§ What you should do:
Copy out, unchanged, the entries below from the "Jak wygląda nowa era" line to the final line. Omit pictures.

[Data records]
========================================
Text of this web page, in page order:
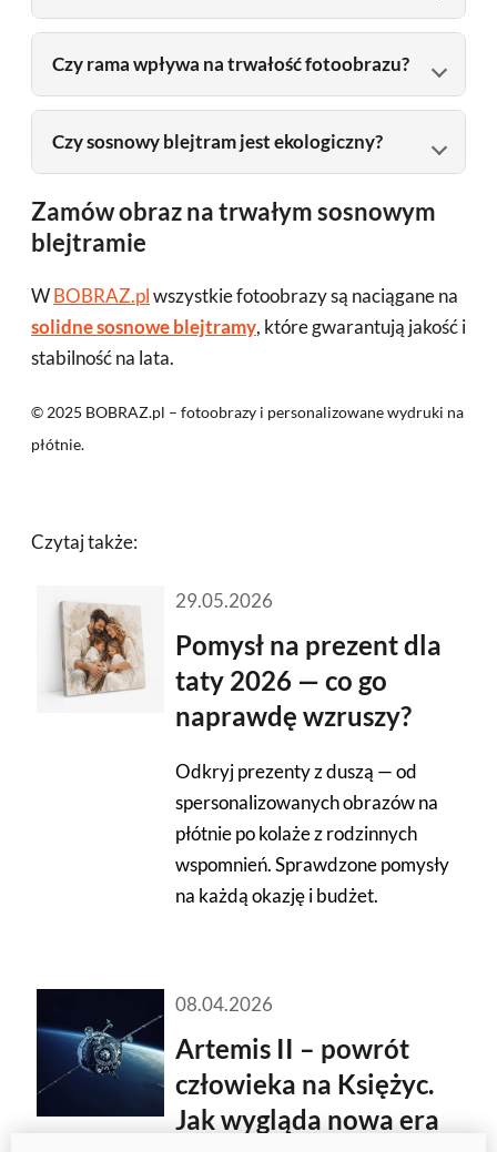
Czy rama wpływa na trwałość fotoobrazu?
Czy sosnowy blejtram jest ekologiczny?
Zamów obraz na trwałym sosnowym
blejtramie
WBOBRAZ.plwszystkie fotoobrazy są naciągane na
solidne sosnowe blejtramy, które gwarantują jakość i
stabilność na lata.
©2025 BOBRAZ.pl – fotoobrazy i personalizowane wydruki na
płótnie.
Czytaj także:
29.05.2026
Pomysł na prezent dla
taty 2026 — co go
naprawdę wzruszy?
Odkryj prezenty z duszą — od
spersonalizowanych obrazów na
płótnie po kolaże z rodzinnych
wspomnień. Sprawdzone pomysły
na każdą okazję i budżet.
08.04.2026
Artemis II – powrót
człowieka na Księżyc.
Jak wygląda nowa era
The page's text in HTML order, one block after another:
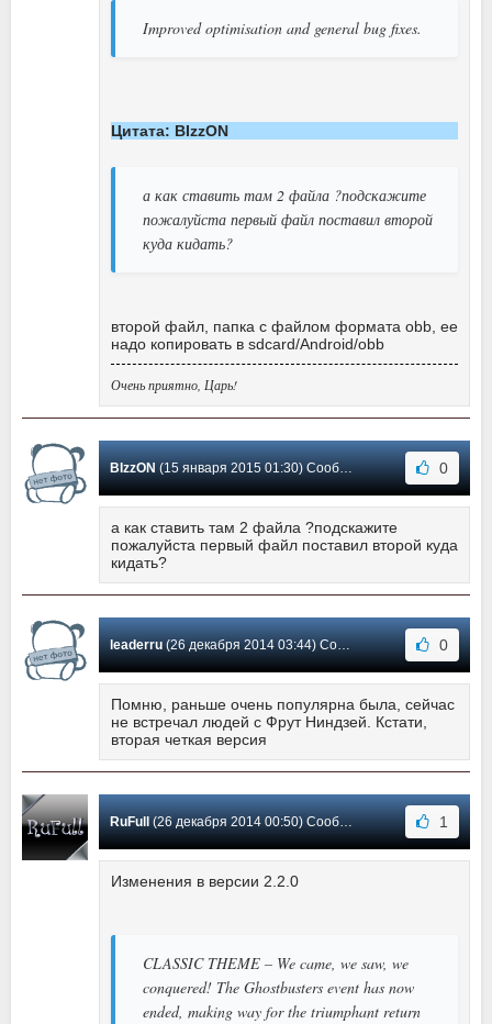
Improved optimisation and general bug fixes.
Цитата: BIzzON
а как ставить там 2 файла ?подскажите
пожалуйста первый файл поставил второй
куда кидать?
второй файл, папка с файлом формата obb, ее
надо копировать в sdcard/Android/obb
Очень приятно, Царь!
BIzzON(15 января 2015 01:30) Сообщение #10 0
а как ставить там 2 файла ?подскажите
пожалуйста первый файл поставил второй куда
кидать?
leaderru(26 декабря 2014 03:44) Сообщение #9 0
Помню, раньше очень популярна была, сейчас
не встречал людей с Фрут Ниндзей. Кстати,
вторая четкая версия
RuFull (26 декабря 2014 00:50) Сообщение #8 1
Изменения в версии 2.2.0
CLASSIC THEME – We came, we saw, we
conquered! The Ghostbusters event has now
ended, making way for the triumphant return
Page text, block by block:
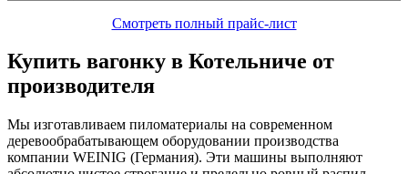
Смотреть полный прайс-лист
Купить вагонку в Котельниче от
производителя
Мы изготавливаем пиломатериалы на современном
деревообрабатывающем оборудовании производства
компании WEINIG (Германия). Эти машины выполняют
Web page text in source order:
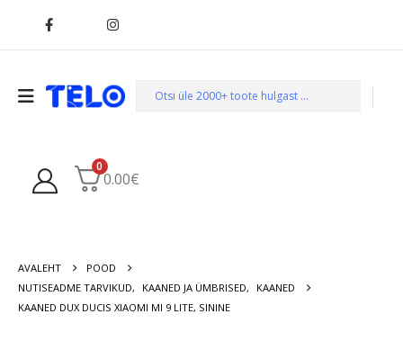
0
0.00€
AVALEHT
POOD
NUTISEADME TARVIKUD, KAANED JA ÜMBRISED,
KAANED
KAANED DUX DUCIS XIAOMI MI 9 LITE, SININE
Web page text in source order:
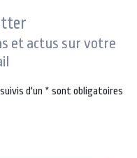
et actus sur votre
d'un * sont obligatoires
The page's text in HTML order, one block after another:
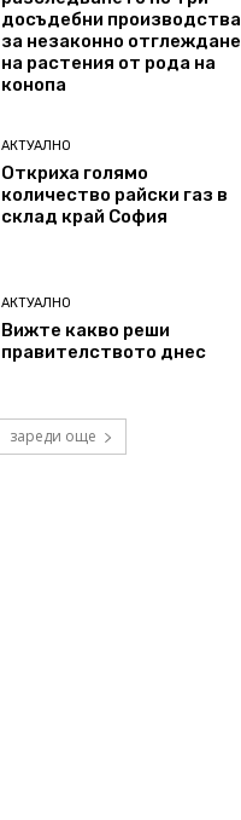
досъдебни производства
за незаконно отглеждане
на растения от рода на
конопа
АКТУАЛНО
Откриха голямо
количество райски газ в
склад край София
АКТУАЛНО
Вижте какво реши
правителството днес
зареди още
========================================
§ Task result:
Jak wygląda nowa era
The page's text in HTML order, one block after another:
Improved optimisation and general bug fixes.
Цитата: BIzzON
а как ставить там 2 файла ?подскажите
пожалуйста первый файл поставил второй
куда кидать?
второй файл, папка с файлом формата obb, ее
надо копировать в sdcard/Android/obb
Очень приятно, Царь!
BIzzON(15 января 2015 01:30) Сообщение #10 0
а как ставить там 2 файла ?подскажите
пожалуйста первый файл поставил второй куда
кидать?
leaderru(26 декабря 2014 03:44) Сообщение #9 0
Помню, раньше очень популярна была, сейчас
не встречал людей с Фрут Ниндзей. Кстати,
вторая четкая версия
RuFull (26 декабря 2014 00:50) Сообщение #8 1
Изменения в версии 2.2.0
CLASSIC THEME – We came, we saw, we
conquered! The Ghostbusters event has now
ended, making way for the triumphant return
Page text, block by block:
Смотреть полный прайс-лист
Купить вагонку в Котельниче от
производителя
Мы изготавливаем пиломатериалы на современном
деревообрабатывающем оборудовании производства
компании WEINIG (Германия). Эти машины выполняют
Web page text in source order:
0
0.00€
AVALEHT
POOD
NUTISEADME TARVIKUD, KAANED JA ÜMBRISED,
KAANED
KAANED DUX DUCIS XIAOMI MI 9 LITE, SININE
Web page text in source order:
et actus sur votre
d'un * sont obligatoires
The page's text in HTML order, one block after another:
досъдебни производства
за незаконно отглеждане
на растения от рода на
конопа
АКТУАЛНО
Откриха голямо
количество райски газ в
склад край София
АКТУАЛНО
Вижте какво реши
правителството днес
зареди още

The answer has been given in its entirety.